Everyone's first question is, 'Why India?' Here's how I feel about that: I'll tell you when I leave. As time begins to pass I am realizing small reasons--hopefully by the time I leave I will actually know why I came here. For now, besides the obvious "I want to experience another culture" answer, here's what I've realized: I am in India because I want a break to think, to grow, to smell bad, to eat curry, to watch Bollywood movies, to BE in tollywood movies (that's right, im working on it...), to listen to insane Indian pop music, to ride in dance party autos rickshaws. I am here and I am thinking more and more about what I want to get out of this process--what I want it to be like. and I am lucky because I can shape it how I want to. I can travel as much or as little as I want. I can paint every night, every day, if i want to. I could learn sitar, or dance. I could stop using a computer. I have stopped eating meat (though that is more because of avian flue, etc.) I am here and I can take a break from the life at Columbia that can be so stressful and overwhelming. I am here to take a step back and think about what I want my education at this stage of my life (whatever kind of education that even means) to be like. maybe even so i can come back and actually use Columbia--or my life for that matter--for all I can.

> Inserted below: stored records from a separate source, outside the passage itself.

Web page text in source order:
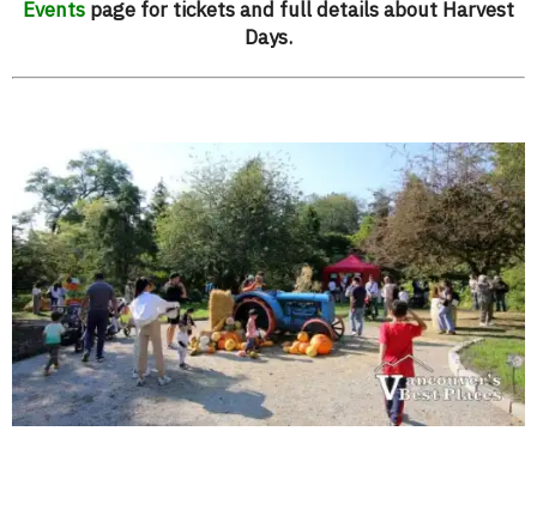
Events page for tickets and full details about Harvest
Days.
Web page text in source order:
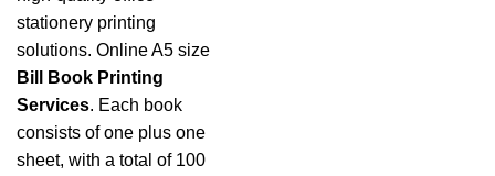
stationery printing
solutions. Online A5 size
Bill Book Printing
Services. Each book
consists of one plus one
sheet, with a total of 100
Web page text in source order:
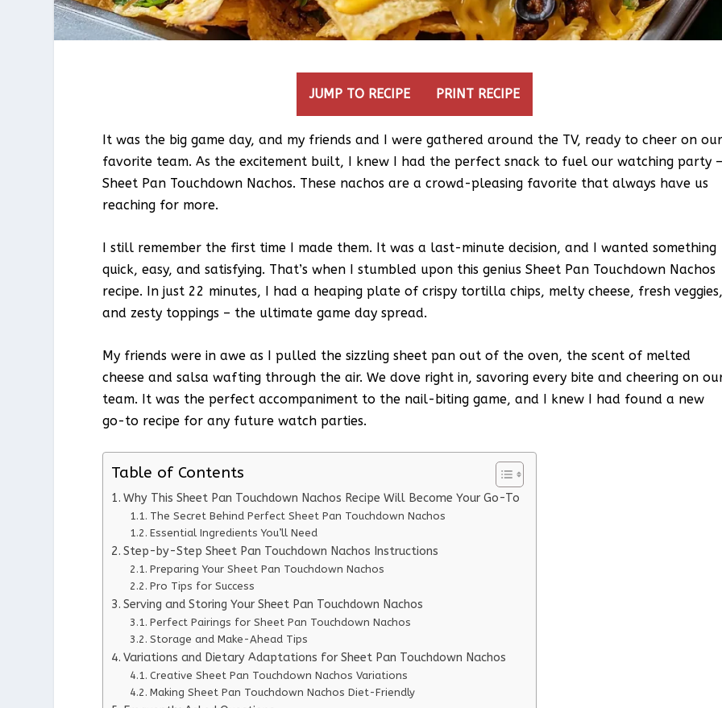
JUMP TO RECIPE PRINT RECIPE
It was the big game day, and my friends and I were gathered around the TV, ready to cheer on
favorite team. As the excitement built, I knew I had the perfect snack to fuel our watching party
Sheet Pan Touchdown Nachos. These nachos are a crowd-pleasing favorite that always have us
reaching for more.
I still remember the first time I made them. It was a last-minute decision, and I wanted something
quick, easy, and satisfying. That’s when I stumbled upon this genius Sheet Pan Touchdown Nachos
recipe. In just 22 minutes, I had a heaping plate of crispy tortilla chips, melty cheese, fresh
and zesty toppings – the ultimate game day spread.
My friends were in awe as I pulled the sizzling sheet pan out of the oven, the scent of melted
cheese and salsa wafting through the air. We dove right in, savoring every bite and cheering on
team. It was the perfect accompaniment to the nail-biting game, and I knew I had found a new
go-to recipe for any future watch parties.
Table of Contents
Why This Sheet Pan Touchdown Nachos Recipe Will Become Your Go-To
The Secret Behind Perfect Sheet Pan Touchdown Nachos
Essential Ingredients You’ll Need
Step-by-Step Sheet Pan Touchdown Nachos Instructions
Preparing Your Sheet Pan Touchdown Nachos
Pro Tips for Success
Serving and Storing Your Sheet Pan Touchdown Nachos
Perfect Pairings for Sheet Pan Touchdown Nachos
Storage and Make-Ahead Tips
Variations and Dietary Adaptations for Sheet Pan Touchdown Nachos
Creative Sheet Pan Touchdown Nachos Variations
Making Sheet Pan Touchdown Nachos Diet-Friendly
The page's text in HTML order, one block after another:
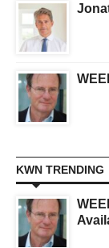
KWN TRENDING
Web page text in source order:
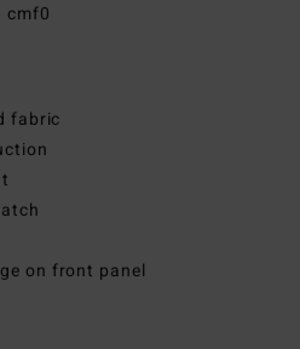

I see mounds and mounds of garbage everywhere--there are no trash cans in this city. none. there are more trash cans in my house and at the university than there are in all of Hyderabad probably. Even when I do put things in the trashes around where i live and go to school, the next day I see my trash out in the middle of the field or outside my house in the ditch. So what is the point? There is no recycling system in this whole country. It puts all my efforts at being as carbon neutral as possible back home in the states, into perspective. What possible good can me unplugging my coffee maker do, when here in India, plastic bags, bottles, and trash are burned everywhere. There are garbage fires everywhere--it's how they get rid of the piles of trash here. This world is so much bigger than the United States. It is polluted, and it is dirty, and there are cows on the roads, and trash on the streets. it depresses me

I found out a few days ago that the children who come running up to our cars at red lights, baby siblings in their arms, crying for money or food, are forced by 'pimp' like older kids to get money, give it to the pimp, who then does...what ever he wants with it. I also found out that sometimes beggers here will break the limbs of their children to make them more pitiable so people will give them more money. these kinds of things could never occur to me. i'm still not sure i can believe that people could actually be that terrible to one another--let alone to their children. I don't know what or how I am meant to react to these kinds of fact. They are reality.

******
It is becoming ever more frustrating being a woman in this country. I feel the restrictions on my sex from all sides. I can't make eye contact with men that i see; I certainly can't smile at them. I can't make friends with Indian guys, and women seem aloof and uninterested. I can't bike to school, but my house-mate Tim, can. I can't travel anywhere alone, but all the guys on my program can. I can't even go to the nearest town, or into Hyderabad on an exploration-adventure by my self, but the guys can. A few nights ago a couple of us went out to dinner with some Indian guys we met at a bar one night. They were really nice, but so disgustingly wealthy that I could barely believe it. One of them is getting 3 planes at the end of the month and, would we like him to fly us around India? (i mean sure, but what kind of question IS that??) I can't help feeling like these guys, rather than being interested in anyway in who I actually am even getting to know, becoming my friend, are only interesting in impressing me with massive displays of money and influence. It feels so wrong, when we step however briefly, into the world of the rich of the rich within India because that world is just so over the top wealthy. Even trying to compare or rationalize, or believe even, that THAT world is coexisting with the one where children's arms are being broken to make a few extra rupees each day, is horrifying, unbelievable...what it is really I don't know exactly, but it is certainly something that feels wrong and unfair beyond the limits of my normal brain activity.

*****

love to all.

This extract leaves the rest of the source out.